働き方改革の推進や、テレワークの導入拡大により、多くの企業で業務効率や生産性の向上が課題になっています。そんな中、限られた時間での生産性を高め、より高い成果を上げる「タイムマネジメント」が益々注目されています。そこで今回は、「業務効率を上げ、生産性を高めるタイムマネジメントの方法」についてご紹介します。

タイムマネジメントとは

タイムマネジメントとは、「時間の使い方を改善することで、業務効率や生産性を向上させること」を意味します。企業や個人が目標を達成するためには、限られた時間を有効活用する必要があり、「時間あたりの生産性を上げる」ことがタイムマネジメントの目的です。

例えば、「1時間で100の作業ができていた場合」

  • 同じ1時間で倍の200の作業ができるようなる
  • 100の作業を半分の30分でできるようになる

ことがタイムマネジメントです。

タイムマネジメントと聞くと、「時間管理」をイメージしますが、1日の時間は平等に24時間であり、時間そのものを増やすことはできません。そのため、タイムマネジメントでは、時間管理をするのではなく、「仕事をコントロールする」ことで、業務効率を上げ、結果として時間を有効活用できるようになることを目的としています。

タイムマネジメントの目的

タイムマネジメントの目的は、先程もお伝えした通り「時間あたりの生産性を上げる」ことで、これにより「長時間労働の是正」と「生産性の向上」が実現します。そのためには、自分自身で「仕事をコントロールできる」ことが重要です。

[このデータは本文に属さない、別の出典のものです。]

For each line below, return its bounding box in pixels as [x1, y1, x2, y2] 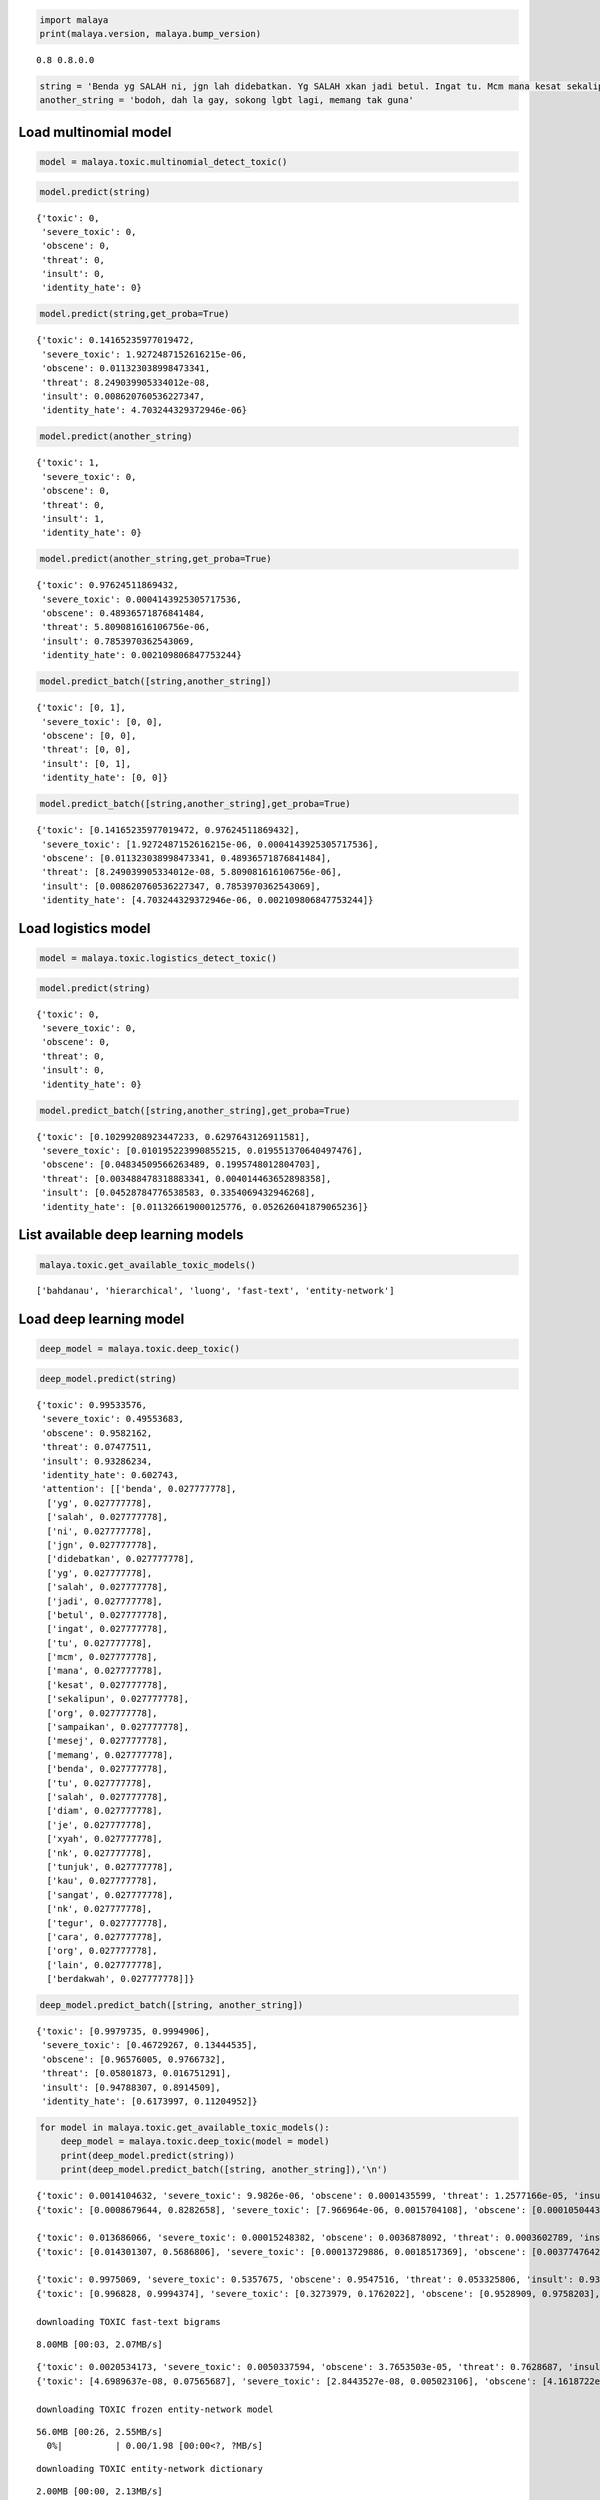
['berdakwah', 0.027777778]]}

 仕事をコントロールできないと、下記のような状態に陥ります。

  • いつも締切りギリギリの対応で、間に合わないことがある
  • 段取りが上手くできず、いつも忙しいと感じる
  • 仕事内容を勘違いして、無駄な作業をしてしまう

 

 反対に、仕事のコントロールができると、下記のような効果があります。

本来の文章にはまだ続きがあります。